Robot with AI to join space station crew
German-built machine to help with experiments
CAPE CANAVERAL, Fla. — A robot with true artificial intelligence is about to invade space.
The large, round, plastic robot head is part of Spacex’s latest supply delivery to the International Space Station.
Friday’s pre-dawn liftoff also includes two sets of genetically identical female mice that will pick up where NASA’S identical twin brother astronauts left off a few years ago. Super-caffeinated coffee is also flying up for the crew.
The German robot is named Cimon, pronounced Simon, after a genius doctor in science fiction’s “Captain Future.”
Cimon’s human handlers promise there will be no mutinous takeovers like HAL from “2001: A Space Odyssey.”

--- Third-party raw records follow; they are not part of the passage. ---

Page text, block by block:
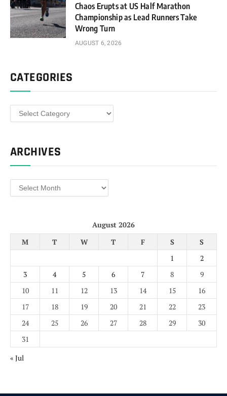
Chaos Erupts at US Half Marathon
Championship as Lead Runners Take
Wrong Turn
AUGUST 6, 2026
CATEGORIES
Categories
ARCHIVES
Archives
August 2026
M
T W T F S
S
1
2
3
4 5 6 7 8
9
10
11 12 13 14 15
16
17
18 19 20 21 22
23
24
25 26 27 28 29
30
31
« Jul

“He’s a friendly guy, and he has this hard power-off button,” German Space Agency physicist Christian Karrasch, the project manager, told The Associated Press on Thursday.
Like HAL, the autonomous Cimon is an acronym: it stands for Crew Interactive Mobile Companion. Its AI brain is courtesy of IBM.
German astronaut Alexander Gerst, who arrived at the orbiting lab a month ago, will introduce Cimon to space life during three one-hour sessions. Already savvy about Gerst’s science experiments, the self-propelling Cimon will float at the astronaut’s side and help, when asked, with research procedures.
Cimon smiles when it senses the conversation is upbeat and frowns when it’s sad. A small screen on the sphere serves as its face.
During its open-ended stay on the space station, Cimon should grow ever smarter, its system updated via IBM’S Cloud.